Transcribe the records below exactly, leaving out any pictures.

::: EXTRACTED INFORMATION :::

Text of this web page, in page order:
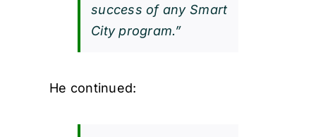
success of any Smart
City program.”
He continued:
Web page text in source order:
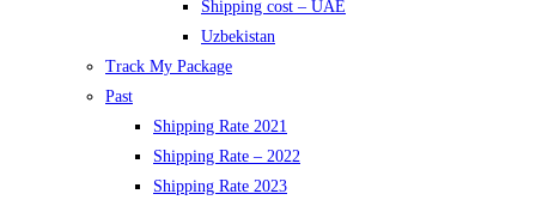
Shipping cost – UAE
Uzbekistan
Track My Package
Past
Shipping Rate 2021
Shipping Rate – 2022
Shipping Rate 2023
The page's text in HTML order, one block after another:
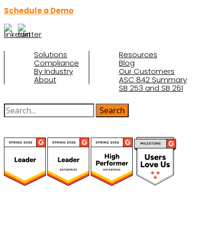
Schedule a Demo
Solutions
Compliance
By Industry
About
Resources
Blog
Our Customers
ASC 842 Summary
SB 253 and SB 261
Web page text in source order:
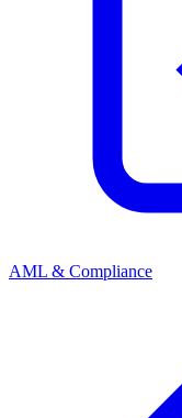
AML & Compliance
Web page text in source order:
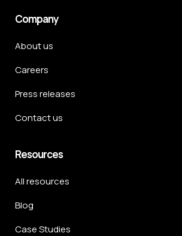
Company
About us
Careers
Press releases
Contact us
Resources
All resources
Blog
Case Studies
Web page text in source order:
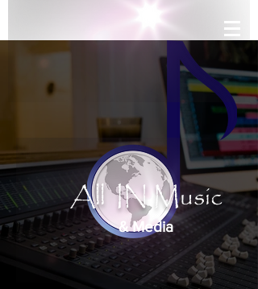
All IN Music
& Media
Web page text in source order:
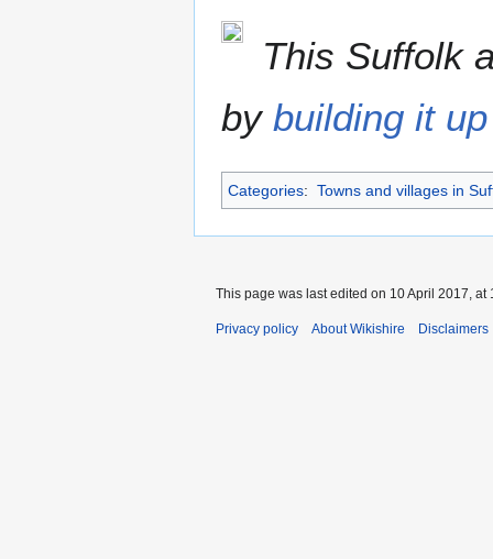
This Suffolk
by building it up
Categories: Towns and villages in
This page was last edited on 10 April 2017, at
Privacy policy About Wikishire Disclaimers
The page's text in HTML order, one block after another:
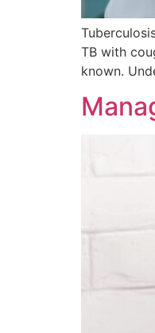
TB with
known.
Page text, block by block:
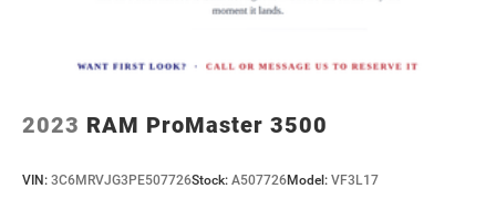
2023 RAM ProMaster 3500
VIN: 3C6MRVJG3PE507726Stock: A507726Model: VF3L17
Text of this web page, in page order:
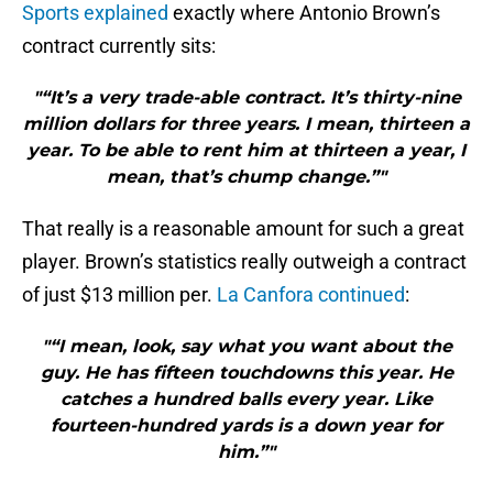
Sports explained exactly where Antonio Brown’s
contract currently sits:
"“It’s a very trade-able contract. It’s thirty-nine
million dollars for three years. I mean, thirteen a
year. To be able to rent him at thirteen a year, I
mean, that’s chump change.”"
That really is a reasonable amount for such a great
player. Brown’s statistics really outweigh a contract
of just $13 million per. La Canfora continued:
"“I mean, look, say what you want about the
guy. He has fifteen touchdowns this year. He
catches a hundred balls every year. Like
fourteen-hundred yards is a down year for
him.”"
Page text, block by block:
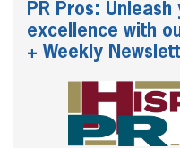
PR Pros:
excellence with
+ Weekly
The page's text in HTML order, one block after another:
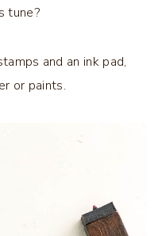
tune?
and an ink pad,
or paints.
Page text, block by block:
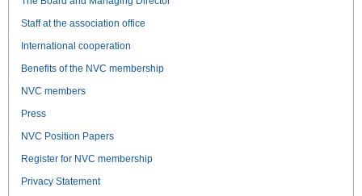
Staff at the association office
International cooperation
Benefits of the NVC membership
NVC members
Press
NVC Position Papers
Register for NVC membership
Privacy Statement
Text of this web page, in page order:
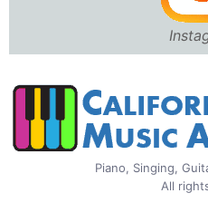
Piano, Singing,
All
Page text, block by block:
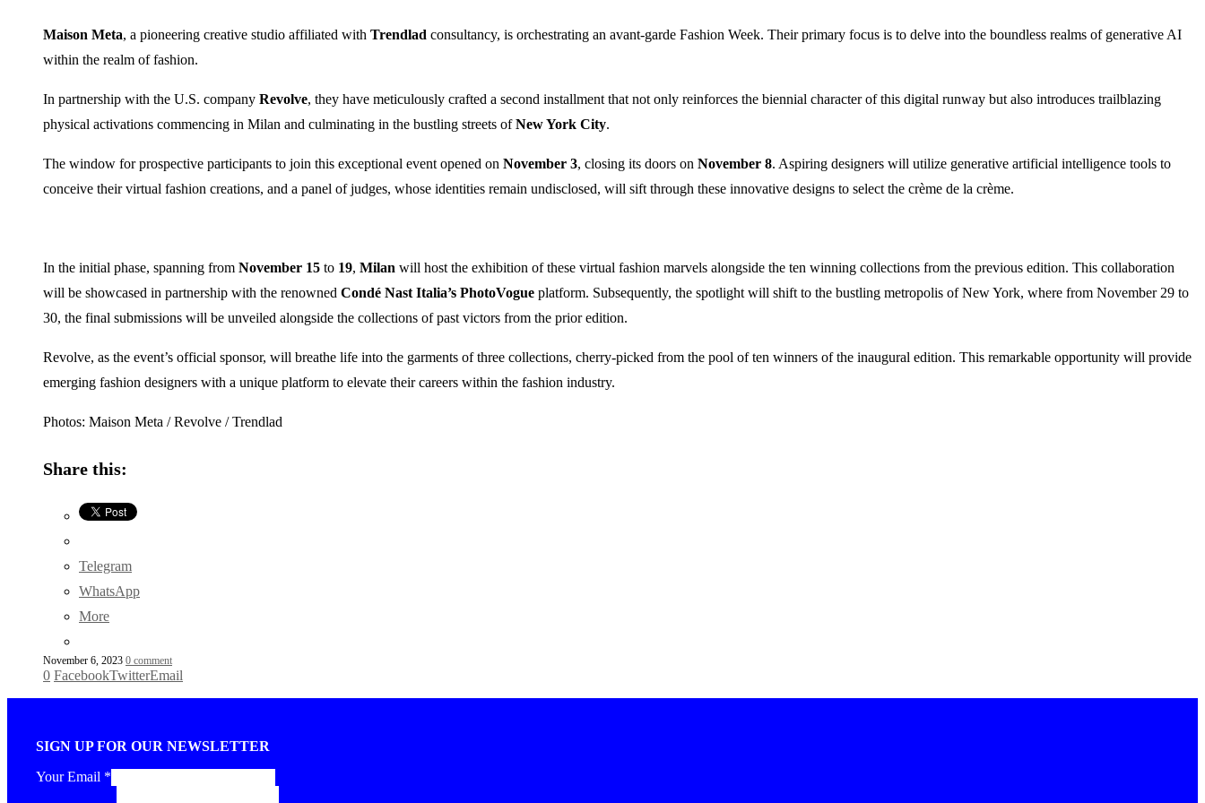
Maison Meta, a pioneering creative studio affiliated with Trendlad consultancy, is orchestrating an avant-garde Fashion Week. Their primary focus is to delve into the boundless realms of generative AI
within the realm of fashion.
In partnership with the U.S. company Revolve, they have meticulously crafted a second installment that not only reinforces the biennial character of this digital runway but also introduces trailblazing
physical activations commencing in Milan and culminating in the bustling streets ofNew York City.
The window for prospective participants to join this exceptional event opened on November 3, closing its doors on November 8. Aspiring designers will utilize generative artificial intelligence tools to
conceive their virtual fashion creations, and a panel of judges, whose identities remain undisclosed, will sift through these innovative designs to select the crème de la crème.
In the initial phase, spanning from November 15 to 19, Milan will host the exhibition of these virtual fashion marvels alongside the ten winning collections from the previous edition. This collaboration
will be showcased in partnership with the renowned Condé Nast Italia’s PhotoVogue platform. Subsequently, the spotlight will shift to the bustling metropolis of New York, where from November 29 to
30, the final submissions will be unveiled alongside the collections of past victors from the prior edition.
Revolve, as the event’s official sponsor, will breathe life into the garments of three collections, cherry-picked from the pool of ten winners of the inaugural edition. This remarkable opportunity will provide
emerging fashion designers with a unique platform to elevate their careers within the fashion industry.
Photos: Maison Meta / Revolve / Trendlad
Share this:
Telegram
WhatsApp
More
November 6, 2023 0 comment
0 FacebookTwitterEmail
SIGN UP FOR OUR NEWSLETTER
Your Email *
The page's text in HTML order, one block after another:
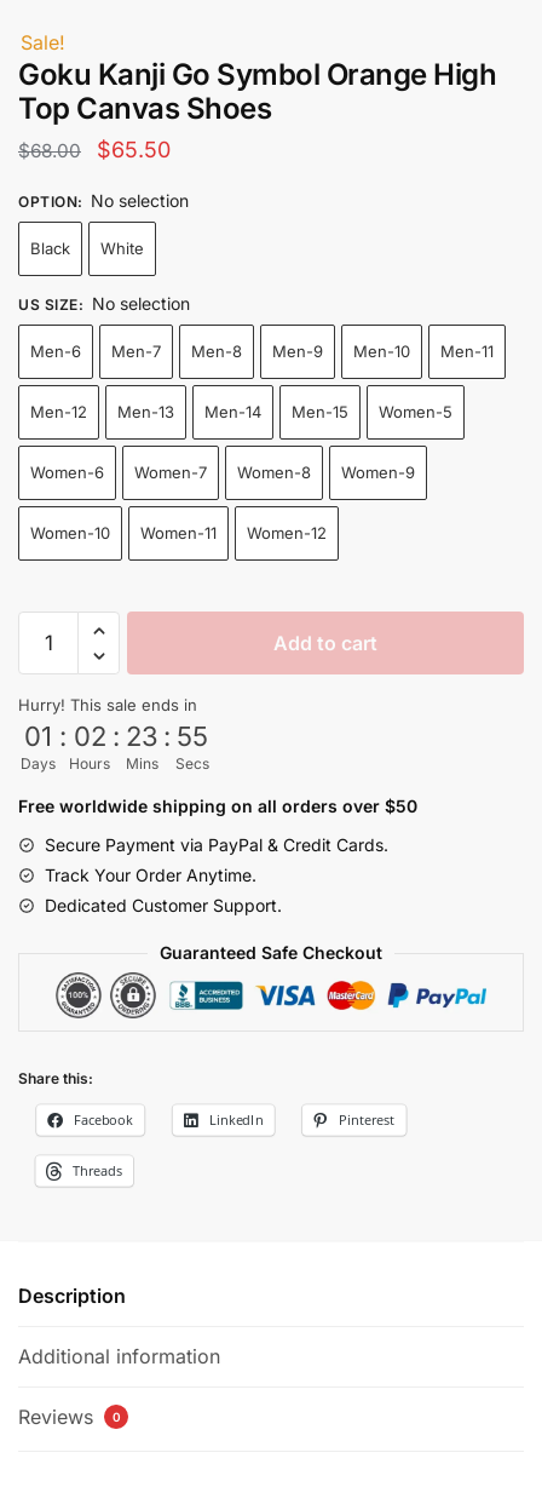
Sale!
Goku Kanji Go Symbol Orange High
Top Canvas Shoes
$68.00
Original
was:
$68.00.
$65.50Current
OPTION: No selection
Black White
US SIZE: No selection
Men-6 Men-7 Men-8 Men-9 Men-10 Men-11
Men-12 Men-13 Men-14 Men-15 Women-5
Women-6 Women-7 Women-8 Women-9
Women-10 Women-11 Women-12
Kanji
Symbol
Orange
High
Top
Shoes
quantity
Add to cart
Hurry! This sale ends in
01
Days
: 02
Hours
: 23
Mins
: 54
Secs
Free worldwide shipping on all orders over $50
Secure Payment via PayPal & Credit Cards.
Track Your Order Anytime.
Dedicated Customer Support.
Guaranteed Safe Checkout
Share this:
Facebook LinkedIn Pinterest
Threads
Description
Additional information
Reviews 0
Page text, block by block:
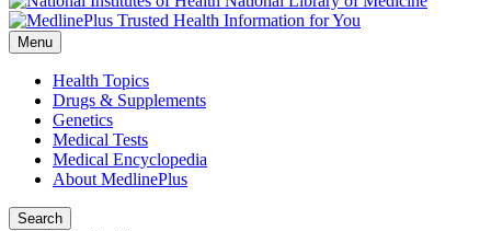
Menu
Health Topics
Drugs & Supplements
Genetics
Medical Tests
Medical Encyclopedia
About MedlinePlus
Search
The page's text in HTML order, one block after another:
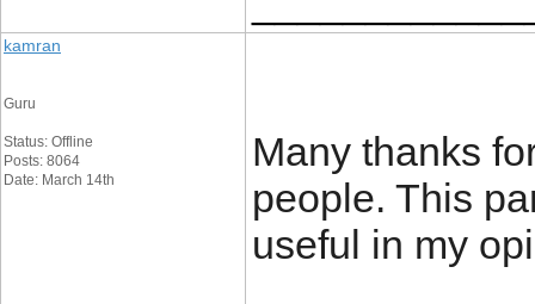
kamran
Guru
Status: Offline
Posts: 8064
Date: March 14th
Many thanks
people. This
useful in my
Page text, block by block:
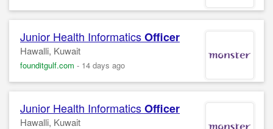
Junior Health InformaticsOfficer
Hawalli, Kuwait
founditgulf.com - 14 days ago
Junior Health InformaticsOfficer
Hawalli, Kuwait
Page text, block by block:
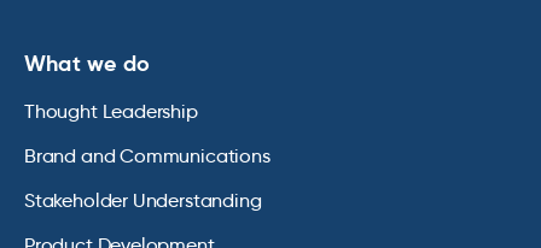
What we do
Thought Leadership
Brand and Communications
Stakeholder Understanding
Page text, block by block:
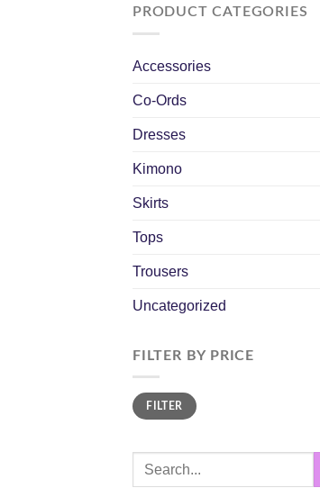
PRODUCT CATEGORIES
Accessories
Co-Ords
Dresses
Kimono
Skirts
Tops
Trousers
Uncategorized
FILTER BY PRICE
Min
price
Max
priceFILTER
Search
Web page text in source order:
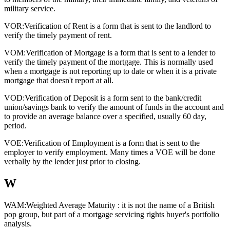
military service.
VOR:Verification of Rent is a form that is sent to the landlord to
verify the timely payment of rent.
VOM:Verification of Mortgage is a form that is sent to a lender to
verify the timely payment of the mortgage. This is normally used
when a mortgage is not reporting up to date or when it is a private
mortgage that doesn't report at all.
VOD:Verification of Deposit is a form sent to the bank/credit
union/savings bank to verify the amount of funds in the account and
to provide an average balance over a specified, usually 60 day,
period.
VOE:Verification of Employment is a form that is sent to the
employer to verify employment. Many times a VOE will be done
verbally by the lender just prior to closing.
W
WAM:Weighted Average Maturity : it is not the name of a British
pop group, but part of a mortgage servicing rights buyer's portfolio
analysis.
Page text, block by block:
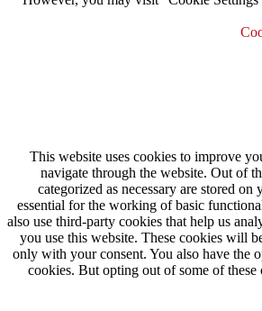
This website uses cookies to improve
navigate through the website. Out of
categorized as necessary are stored on
essential for the working of basic
also use third-party cookies that help us
you use this website. These cookies will
only with your consent. You also have the
cookies. But opting out of some of
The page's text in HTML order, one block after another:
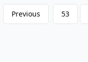
Previous 53
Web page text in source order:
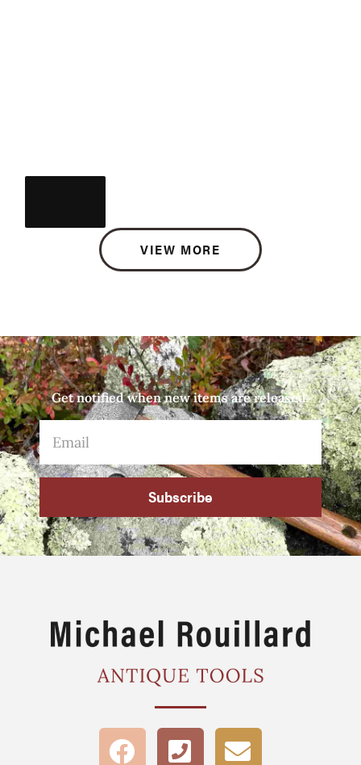
VIEW MORE
Get notified when new items are released.
Subscribe
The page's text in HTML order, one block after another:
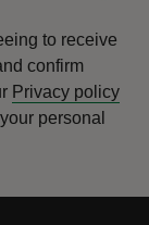
to receive
confirm
Privacy policy
personal
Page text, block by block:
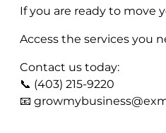
If you are ready to move
Access the services you
Contact us today:
📞 (403) 215-9220
📧
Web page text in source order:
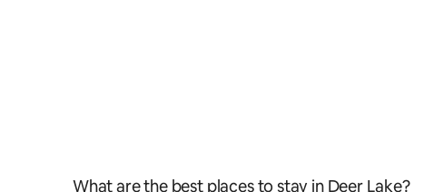
What are the best places to stay in Deer Lake?
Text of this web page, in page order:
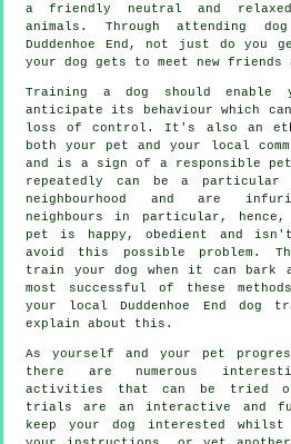
a friendly neutral and
animals. Through attending
Duddenhoe End, not just do you
your dog gets to meet new friends
Training a dog should enable
anticipate its
behaviour which
loss of control. It's also an
both your pet and your local
and is a sign of a responsible
repeatedly can be a particular
neighbourhood and are
neighbours in particular,
pet is happy, obedient and
avoid this possible problem.
train your dog when it can bark
most successful of these
your localDuddenhoe End dog
explain about this.
As yourself and your pet
there are numerous
activities that can be tried
trials are an interactive and
keep your dog interested
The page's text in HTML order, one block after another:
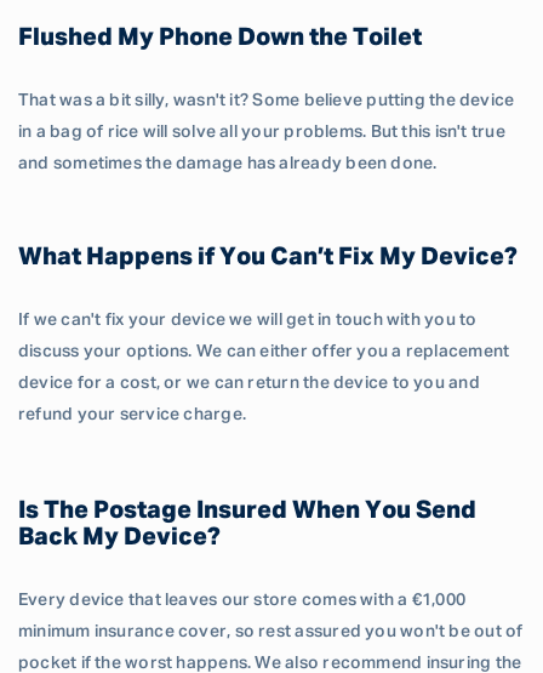
Flushed My Phone Down the Toilet
That was a bit silly, wasn't it? Some believe putting the device
in a bag of rice will solve all your problems. But this isn't true
and sometimes the damage has already been done.
What Happens if You Can’t Fix My Device?
If we can't fix your device we will get in touch with you to
discuss your options. We can either offer you a replacement
device for a cost, or we can return the device to you and
refund your service charge.
Is The Postage Insured When You Send
Back My Device?
Every device that leaves our store comes with a €1,000
minimum insurance cover, so rest assured you won't be out of
pocket if the worst happens. We also recommend insuring the
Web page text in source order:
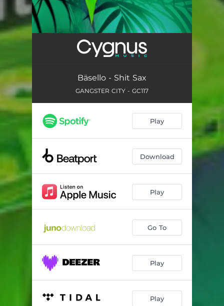
Bäsello - Shit Sax
GANGSTER CITY - GC117
Play
Download
Play
Go To
Play
Play
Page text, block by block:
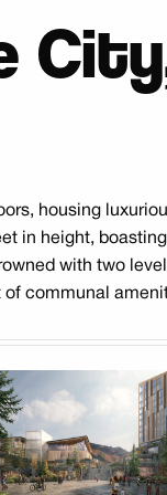
housing
in height,
with two
of communal
Mayflower
B

:::

SOLUTION TO THIS EXERCISE>
Text of this web page, in page order:
success of any Smart
City program.”
He continued:
Web page text in source order:
Shipping cost – UAE
Uzbekistan
Track My Package
Past
Shipping Rate 2021
Shipping Rate – 2022
Shipping Rate 2023
The page's text in HTML order, one block after another:
Schedule a Demo
Solutions
Compliance
By Industry
About
Resources
Blog
Our Customers
ASC 842 Summary
SB 253 and SB 261
Web page text in source order:
AML & Compliance
Web page text in source order:
Company
About us
Careers
Press releases
Contact us
Resources
All resources
Blog
Case Studies
Web page text in source order:
All IN Music
& Media
Web page text in source order:
This Suffolk
by building it up
Categories: Towns and villages in
This page was last edited on 10 April 2017, at
Privacy policy About Wikishire Disclaimers
The page's text in HTML order, one block after another:
TB with
known.
Page text, block by block:
2023 RAM ProMaster 3500
VIN: 3C6MRVJG3PE507726Stock: A507726Model: VF3L17
Text of this web page, in page order:
Sports explained exactly where Antonio Brown’s
contract currently sits:
"“It’s a very trade-able contract. It’s thirty-nine
million dollars for three years. I mean, thirteen a
year. To be able to rent him at thirteen a year, I
mean, that’s chump change.”"
That really is a reasonable amount for such a great
player. Brown’s statistics really outweigh a contract
of just $13 million per. La Canfora continued:
"“I mean, look, say what you want about the
guy. He has fifteen touchdowns this year. He
catches a hundred balls every year. Like
fourteen-hundred yards is a down year for
him.”"
Page text, block by block:
PR Pros:
excellence with
+ Weekly
The page's text in HTML order, one block after another:
tune?
and an ink pad,
or paints.
Page text, block by block:
Staff at the association office
International cooperation
Benefits of the NVC membership
NVC members
Press
NVC Position Papers
Register for NVC membership
Privacy Statement
Text of this web page, in page order:
Piano, Singing,
All
Page text, block by block:
Maison Meta, a pioneering creative studio affiliated with Trendlad consultancy, is orchestrating an avant-garde Fashion Week. Their primary focus is to delve into the boundless realms of generative AI
within the realm of fashion.
In partnership with the U.S. company Revolve, they have meticulously crafted a second installment that not only reinforces the biennial character of this digital runway but also introduces trailblazing
physical activations commencing in Milan and culminating in the bustling streets ofNew York City.
The window for prospective participants to join this exceptional event opened on November 3, closing its doors on November 8. Aspiring designers will utilize generative artificial intelligence tools to
conceive their virtual fashion creations, and a panel of judges, whose identities remain undisclosed, will sift through these innovative designs to select the crème de la crème.
In the initial phase, spanning from November 15 to 19, Milan will host the exhibition of these virtual fashion marvels alongside the ten winning collections from the previous edition. This collaboration
will be showcased in partnership with the renowned Condé Nast Italia’s PhotoVogue platform. Subsequently, the spotlight will shift to the bustling metropolis of New York, where from November 29 to
30, the final submissions will be unveiled alongside the collections of past victors from the prior edition.
Revolve, as the event’s official sponsor, will breathe life into the garments of three collections, cherry-picked from the pool of ten winners of the inaugural edition. This remarkable opportunity will provide
emerging fashion designers with a unique platform to elevate their careers within the fashion industry.
Photos: Maison Meta / Revolve / Trendlad
Share this:
Telegram
WhatsApp
More
November 6, 2023 0 comment
0 FacebookTwitterEmail
SIGN UP FOR OUR NEWSLETTER
Your Email *
The page's text in HTML order, one block after another:
Sale!
Goku Kanji Go Symbol Orange High
Top Canvas Shoes
$68.00
Original
was:
$68.00.
$65.50Current
OPTION: No selection
Black White
US SIZE: No selection
Men-6 Men-7 Men-8 Men-9 Men-10 Men-11
Men-12 Men-13 Men-14 Men-15 Women-5
Women-6 Women-7 Women-8 Women-9
Women-10 Women-11 Women-12
Kanji
Symbol
Orange
High
Top
Shoes
quantity
Add to cart
Hurry! This sale ends in
01
Days
: 02
Hours
: 23
Mins
: 54
Secs
Free worldwide shipping on all orders over $50
Secure Payment via PayPal & Credit Cards.
Track Your Order Anytime.
Dedicated Customer Support.
Guaranteed Safe Checkout
Share this:
Facebook LinkedIn Pinterest
Threads
Description
Additional information
Reviews 0
Page text, block by block:
Menu
Health Topics
Drugs & Supplements
Genetics
Medical Tests
Medical Encyclopedia
About MedlinePlus
Search
The page's text in HTML order, one block after another:
kamran
Guru
Status: Offline
Posts: 8064
Date: March 14th
Many thanks
people. This
useful in my
Page text, block by block:
Junior Health InformaticsOfficer
Hawalli, Kuwait
founditgulf.com - 14 days ago
Junior Health InformaticsOfficer
Hawalli, Kuwait
Page text, block by block:
What we do
Thought Leadership
Brand and Communications
Stakeholder Understanding
Page text, block by block:
PRODUCT CATEGORIES
Accessories
Co-Ords
Dresses
Kimono
Skirts
Tops
Trousers
Uncategorized
FILTER BY PRICE
Min
price
Max
priceFILTER
Search
Web page text in source order:
military service.
VOR:Verification of Rent is a form that is sent to the landlord to
verify the timely payment of rent.
VOM:Verification of Mortgage is a form that is sent to a lender to
verify the timely payment of the mortgage. This is normally used
when a mortgage is not reporting up to date or when it is a private
mortgage that doesn't report at all.
VOD:Verification of Deposit is a form sent to the bank/credit
union/savings bank to verify the amount of funds in the account and
to provide an average balance over a specified, usually 60 day,
period.
VOE:Verification of Employment is a form that is sent to the
employer to verify employment. Many times a VOE will be done
verbally by the lender just prior to closing.
W
WAM:Weighted Average Maturity : it is not the name of a British
pop group, but part of a mortgage servicing rights buyer's portfolio
analysis.
Page text, block by block:
This website uses cookies to improve
navigate through the website. Out of
categorized as necessary are stored on
essential for the working of basic
also use third-party cookies that help us
you use this website. These cookies will
only with your consent. You also have the
cookies. But opting out of some of
The page's text in HTML order, one block after another:
Previous 53
Web page text in source order:
VIEW MORE
Get notified when new items are released.
Subscribe
The page's text in HTML order, one block after another:
to receive
confirm
Privacy policy
personal
Page text, block by block:
If you are ready to move
Access the services you
Contact us today:
📞 (403) 215-9220
📧
Web page text in source order:
What are the best places to stay in Deer Lake?
Text of this web page, in page order:
a friendly neutral and
animals. Through attending
Duddenhoe End, not just do you
your dog gets to meet new friends
Training a dog should enable
anticipate its
behaviour which
loss of control. It's also an
both your pet and your local
and is a sign of a responsible
repeatedly can be a particular
neighbourhood and are
neighbours in particular,
pet is happy, obedient and
avoid this possible problem.
train your dog when it can bark
most successful of these
your localDuddenhoe End dog
explain about this.
As yourself and your pet
there are numerous
activities that can be tried
trials are an interactive and
keep your dog interested
The page's text in HTML order, one block after another:
Flushed My Phone Down the Toilet
That was a bit silly, wasn't it? Some believe putting the device
in a bag of rice will solve all your problems. But this isn't true
and sometimes the damage has already been done.
What Happens if You Can’t Fix My Device?
If we can't fix your device we will get in touch with you to
discuss your options. We can either offer you a replacement
device for a cost, or we can return the device to you and
refund your service charge.
Is The Postage Insured When You Send
Back My Device?
Every device that leaves our store comes with a €1,000
minimum insurance cover, so rest assured you won't be out of
pocket if the worst happens. We also recommend insuring the
Web page text in source order:
Bäsello - Shit Sax
GANGSTER CITY - GC117
Play
Download
Play
Go To
Play
Play
Page text, block by block:
housing
in height,
with two
of communal
Mayflower
B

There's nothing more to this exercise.